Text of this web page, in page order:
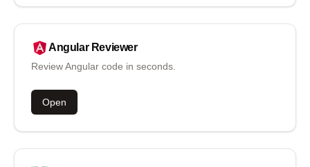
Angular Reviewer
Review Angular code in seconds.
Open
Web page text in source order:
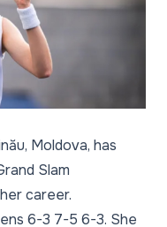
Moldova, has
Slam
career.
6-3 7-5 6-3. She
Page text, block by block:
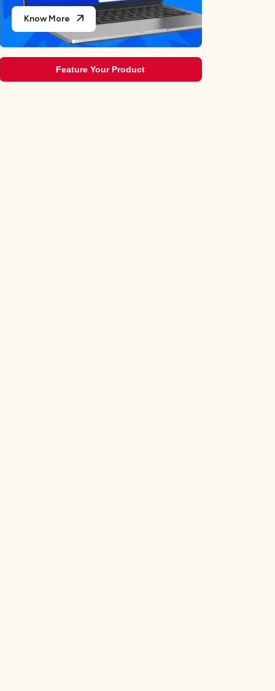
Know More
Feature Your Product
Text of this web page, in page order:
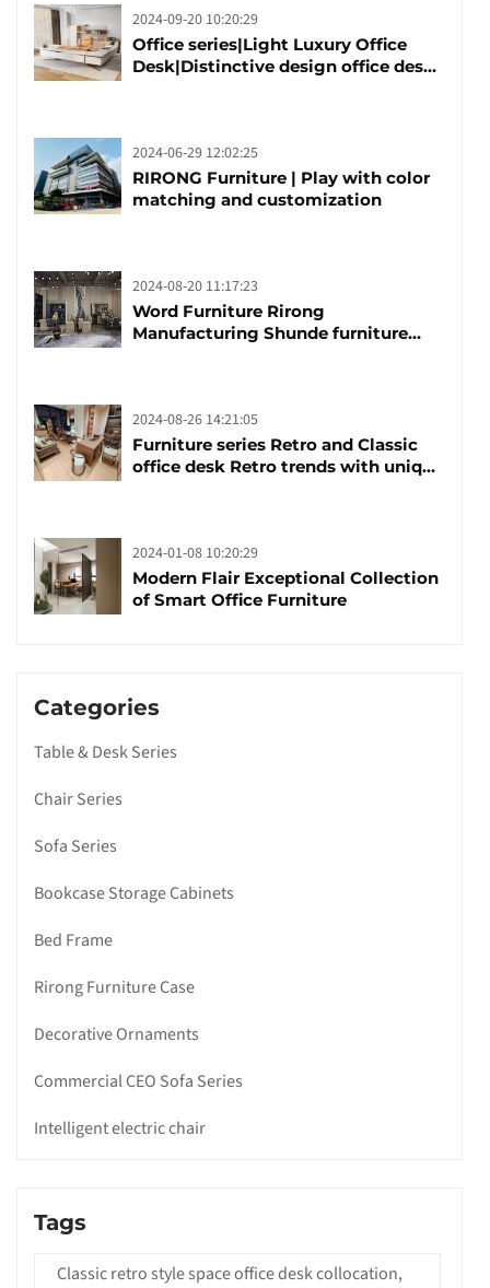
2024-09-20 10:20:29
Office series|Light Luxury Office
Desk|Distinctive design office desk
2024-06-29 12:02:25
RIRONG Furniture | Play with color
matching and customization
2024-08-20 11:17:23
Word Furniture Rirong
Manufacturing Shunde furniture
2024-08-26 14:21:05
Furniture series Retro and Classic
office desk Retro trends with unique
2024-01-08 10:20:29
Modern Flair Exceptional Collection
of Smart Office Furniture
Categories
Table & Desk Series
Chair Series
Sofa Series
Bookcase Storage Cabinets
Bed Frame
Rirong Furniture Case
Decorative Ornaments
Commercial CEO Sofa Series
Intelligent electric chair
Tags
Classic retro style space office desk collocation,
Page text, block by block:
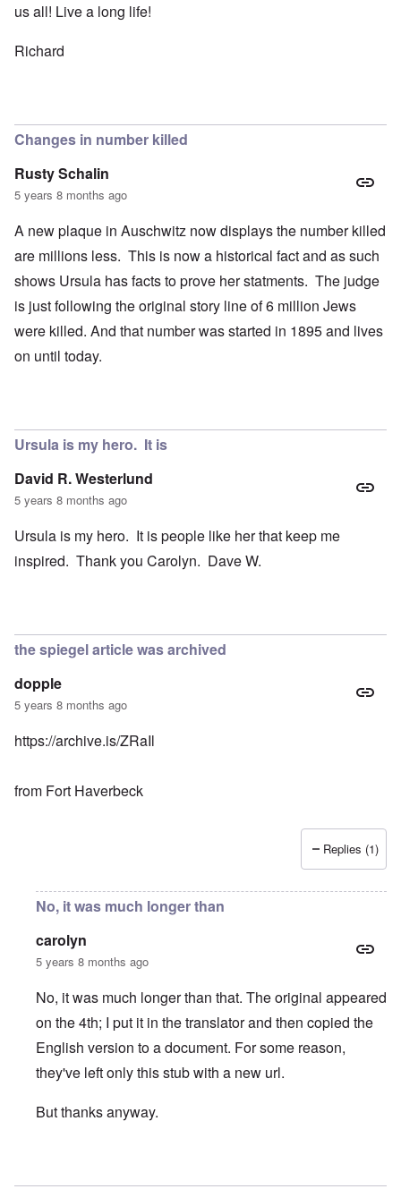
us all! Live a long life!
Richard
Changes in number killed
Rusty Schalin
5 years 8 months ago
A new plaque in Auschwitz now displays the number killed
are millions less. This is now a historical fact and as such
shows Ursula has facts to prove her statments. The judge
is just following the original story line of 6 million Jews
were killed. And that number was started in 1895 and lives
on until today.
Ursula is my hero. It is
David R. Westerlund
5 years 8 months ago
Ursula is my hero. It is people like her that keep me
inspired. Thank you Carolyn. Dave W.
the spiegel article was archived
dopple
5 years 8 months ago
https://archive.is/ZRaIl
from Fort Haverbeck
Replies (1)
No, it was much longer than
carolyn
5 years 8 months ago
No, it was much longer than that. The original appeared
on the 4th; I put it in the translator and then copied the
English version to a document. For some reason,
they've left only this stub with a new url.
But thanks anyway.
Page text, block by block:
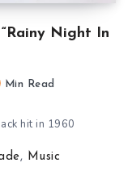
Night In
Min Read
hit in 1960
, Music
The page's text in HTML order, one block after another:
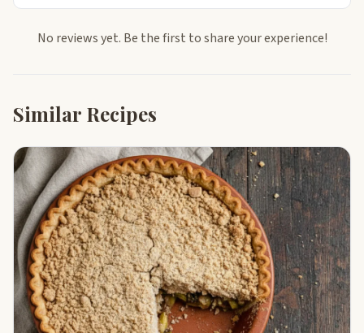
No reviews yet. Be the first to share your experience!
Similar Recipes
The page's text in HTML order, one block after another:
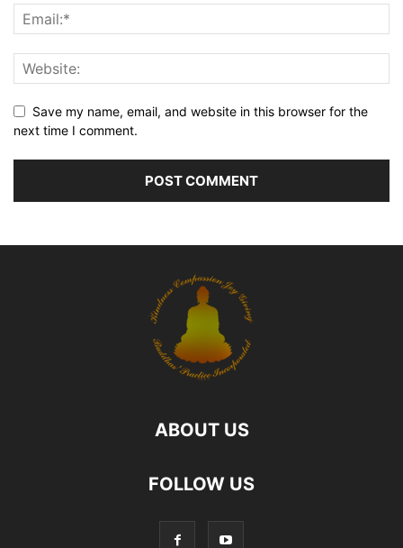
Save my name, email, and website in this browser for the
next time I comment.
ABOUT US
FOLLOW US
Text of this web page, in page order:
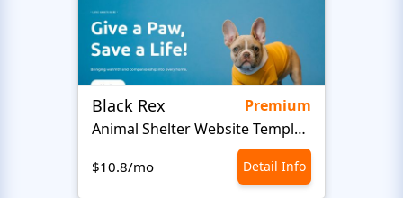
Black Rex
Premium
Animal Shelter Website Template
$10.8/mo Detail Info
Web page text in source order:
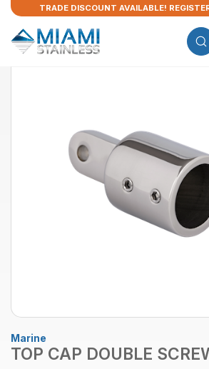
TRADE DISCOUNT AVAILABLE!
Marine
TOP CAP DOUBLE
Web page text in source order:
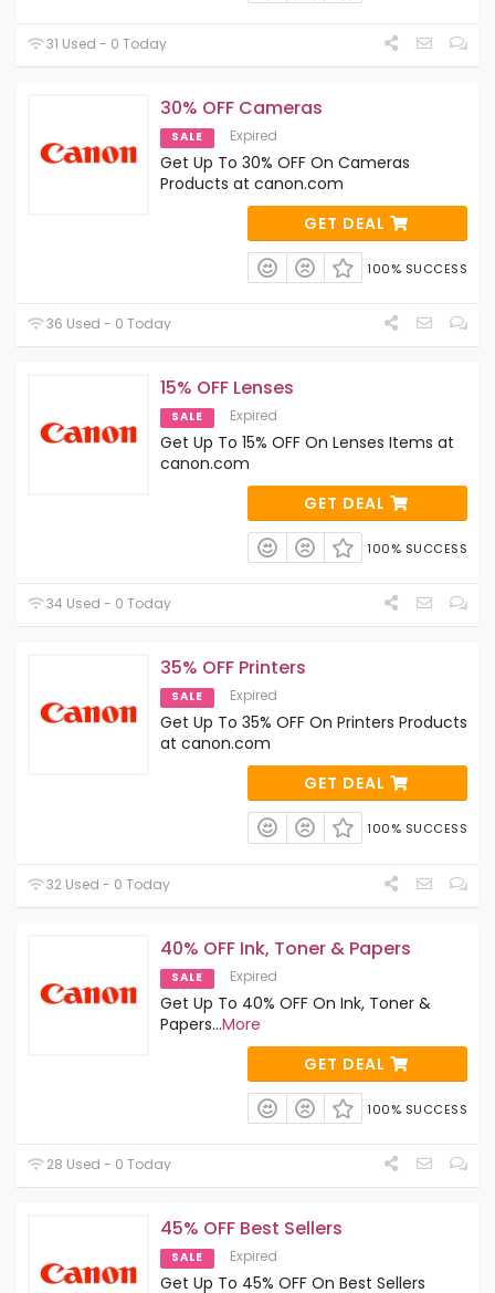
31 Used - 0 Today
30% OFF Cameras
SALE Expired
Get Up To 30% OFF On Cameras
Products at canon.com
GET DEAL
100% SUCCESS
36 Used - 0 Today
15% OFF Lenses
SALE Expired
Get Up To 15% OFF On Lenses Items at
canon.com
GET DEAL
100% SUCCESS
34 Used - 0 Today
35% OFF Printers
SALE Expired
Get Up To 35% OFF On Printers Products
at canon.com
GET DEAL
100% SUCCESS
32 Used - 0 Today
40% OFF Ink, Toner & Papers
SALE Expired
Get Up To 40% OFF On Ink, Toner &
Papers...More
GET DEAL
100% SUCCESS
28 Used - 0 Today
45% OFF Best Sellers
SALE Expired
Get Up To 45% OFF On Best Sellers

### Exercise
Look above for the line containing "Office series|Light Luxury Office" and the line containing "office desk Retro trends with unique". Transcribe both, with the lines between them, exactly.

### Answer box
Office series|Light Luxury Office
Desk|Distinctive design office desk
2024-06-29 12:02:25
RIRONG Furniture | Play with color
matching and customization
2024-08-20 11:17:23
Word Furniture Rirong
Manufacturing Shunde furniture
2024-08-26 14:21:05
Furniture series Retro and Classic
office desk Retro trends with unique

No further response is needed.